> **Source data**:
--- START ---

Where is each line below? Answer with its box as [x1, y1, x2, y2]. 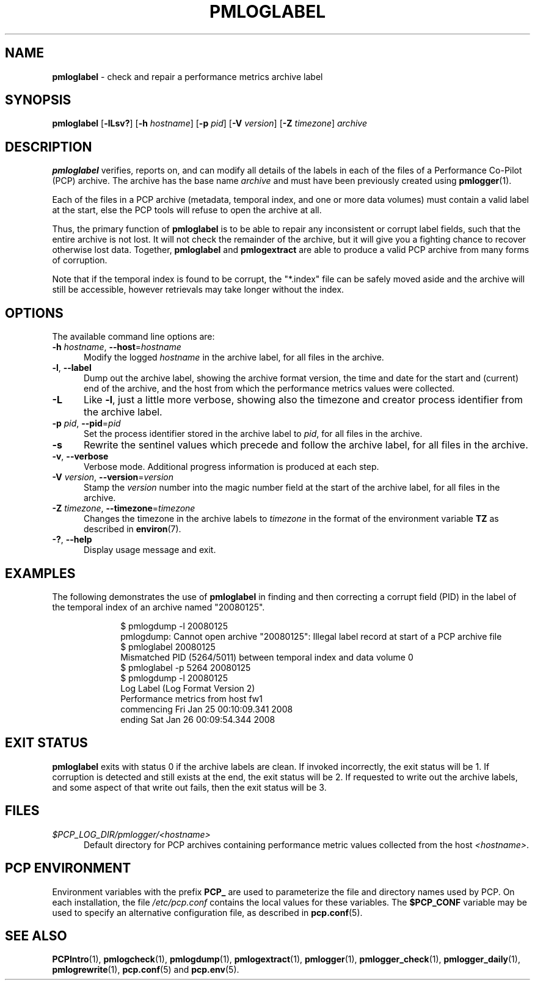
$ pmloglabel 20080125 [120, 641, 216, 652]
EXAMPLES [5, 565, 76, 581]
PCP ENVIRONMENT [5, 860, 131, 876]
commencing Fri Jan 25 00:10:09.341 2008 [120, 703, 293, 714]
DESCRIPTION [5, 139, 92, 155]
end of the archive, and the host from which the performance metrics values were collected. [84, 383, 455, 394]
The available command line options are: [52, 331, 215, 342]
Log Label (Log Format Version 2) [120, 683, 255, 694]
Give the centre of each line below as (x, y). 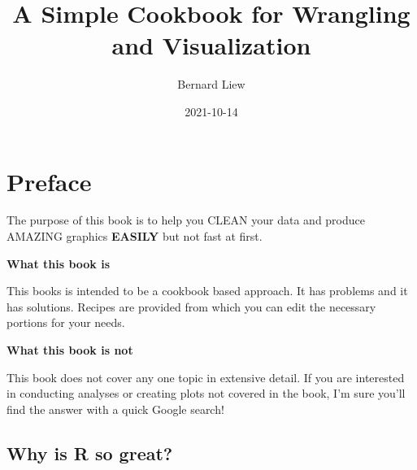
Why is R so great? (90, 453)
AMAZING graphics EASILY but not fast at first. (135, 236)
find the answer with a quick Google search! (115, 409)
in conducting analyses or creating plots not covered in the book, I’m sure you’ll (206, 393)
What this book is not (70, 350)
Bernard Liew (211, 84)
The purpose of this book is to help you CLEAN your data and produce (186, 220)
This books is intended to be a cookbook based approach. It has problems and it (207, 291)
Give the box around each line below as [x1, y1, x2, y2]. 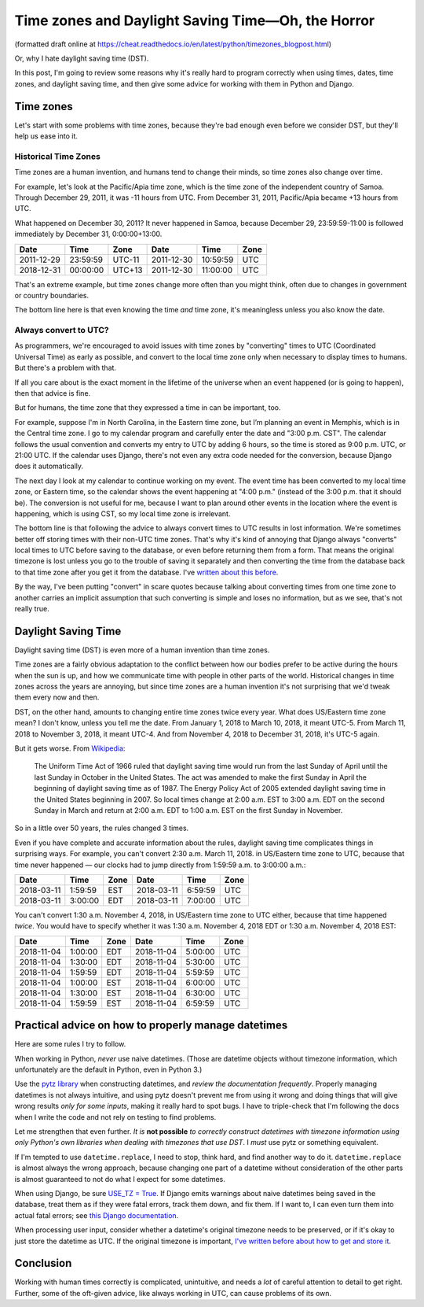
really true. [14, 604, 50, 614]
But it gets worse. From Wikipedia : [14, 744, 126, 753]
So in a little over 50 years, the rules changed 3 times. [14, 823, 189, 833]
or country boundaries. [14, 290, 90, 300]
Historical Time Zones [14, 150, 101, 161]
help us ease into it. [14, 131, 79, 141]
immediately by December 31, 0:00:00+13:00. [14, 229, 163, 239]
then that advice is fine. [14, 388, 91, 397]
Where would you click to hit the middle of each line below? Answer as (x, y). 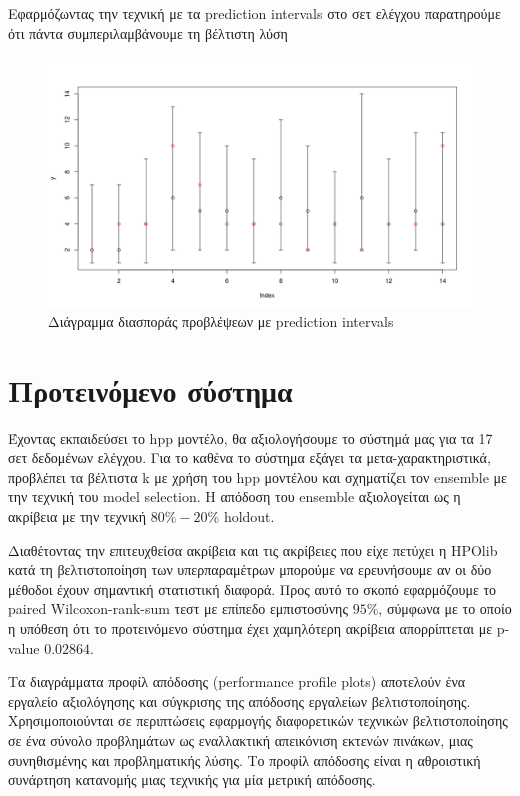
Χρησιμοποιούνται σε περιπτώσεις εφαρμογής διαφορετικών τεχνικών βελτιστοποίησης (258, 720)
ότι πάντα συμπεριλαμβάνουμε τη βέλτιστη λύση (148, 32)
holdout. (249, 515)
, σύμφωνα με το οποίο (445, 608)
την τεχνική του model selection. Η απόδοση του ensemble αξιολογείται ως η (234, 496)
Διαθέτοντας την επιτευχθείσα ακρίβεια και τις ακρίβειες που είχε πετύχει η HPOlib (253, 549)
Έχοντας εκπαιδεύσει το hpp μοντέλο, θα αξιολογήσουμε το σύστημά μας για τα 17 (250, 437)
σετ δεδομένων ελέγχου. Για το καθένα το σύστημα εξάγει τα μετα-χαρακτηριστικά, (249, 457)
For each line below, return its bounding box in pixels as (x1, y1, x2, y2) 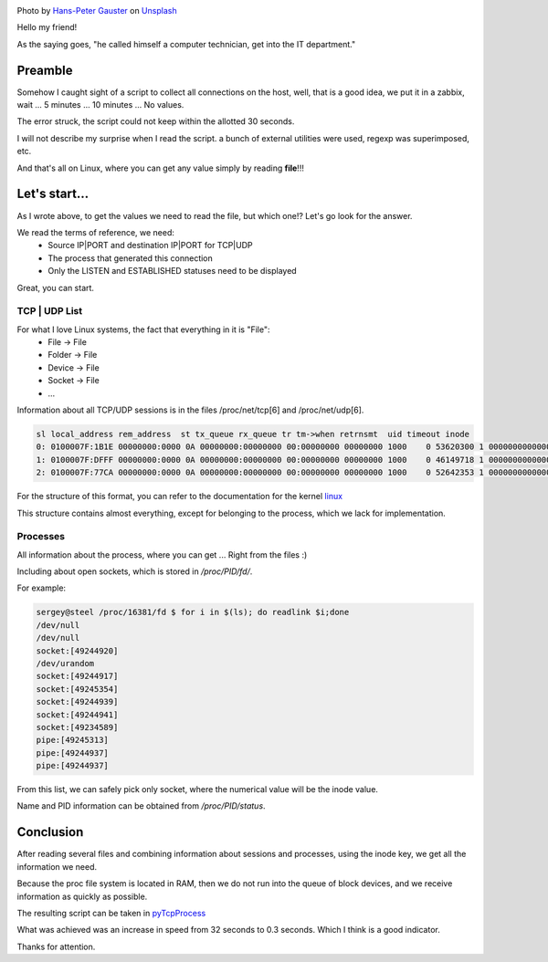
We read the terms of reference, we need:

--- END ---

> **ASSIGNMENT**: Your output should be the full set of entries above, restated word for word and free of pictures.

> **WRITTEN RESPONSE**:
Where is each line below? Answer with its box as [x1, y1, x2, y2]. 
$ pmloglabel 20080125 [120, 641, 216, 652]
EXAMPLES [5, 565, 76, 581]
PCP ENVIRONMENT [5, 860, 131, 876]
commencing Fri Jan 25 00:10:09.341 2008 [120, 703, 293, 714]
DESCRIPTION [5, 139, 92, 155]
end of the archive, and the host from which the performance metrics values were collected. [84, 383, 455, 394]
The available command line options are: [52, 331, 215, 342]
Log Label (Log Format Version 2) [120, 683, 255, 694]
Give the centre of each line below as (x, y). 
Why is R so great? (90, 453)
AMAZING graphics EASILY but not fast at first. (135, 236)
find the answer with a quick Google search! (115, 409)
in conducting analyses or creating plots not covered in the book, I’m sure you’ll (206, 393)
What this book is not (70, 350)
Bernard Liew (211, 84)
The purpose of this book is to help you CLEAN your data and produce (186, 220)
This books is intended to be a cookbook based approach. It has problems and it (207, 291)
Give the box around each line below as [x1, y1, x2, y2]. 
really true. [14, 604, 50, 614]
But it gets worse. From Wikipedia : [14, 744, 126, 753]
So in a little over 50 years, the rules changed 3 times. [14, 823, 189, 833]
or country boundaries. [14, 290, 90, 300]
Historical Time Zones [14, 150, 101, 161]
help us ease into it. [14, 131, 79, 141]
immediately by December 31, 0:00:00+13:00. [14, 229, 163, 239]
then that advice is fine. [14, 388, 91, 397]
Where would you click to hit the middle of each line below? Answer as (x, y). 
Χρησιμοποιούνται σε περιπτώσεις εφαρμογής διαφορετικών τεχνικών βελτιστοποίησης (258, 720)
ότι πάντα συμπεριλαμβάνουμε τη βέλτιστη λύση (148, 32)
holdout. (249, 515)
, σύμφωνα με το οποίο (445, 608)
την τεχνική του model selection. Η απόδοση του ensemble αξιολογείται ως η (234, 496)
Διαθέτοντας την επιτευχθείσα ακρίβεια και τις ακρίβειες που είχε πετύχει η HPOlib (253, 549)
Έχοντας εκπαιδεύσει το hpp μοντέλο, θα αξιολογήσουμε το σύστημά μας για τα 17 (250, 437)
σετ δεδομένων ελέγχου. Για το καθένα το σύστημα εξάγει τα μετα-χαρακτηριστικά, (249, 457)
For each line below, return its bounding box in pixels as (x1, y1, x2, y2) 
We read the terms of reference, we need:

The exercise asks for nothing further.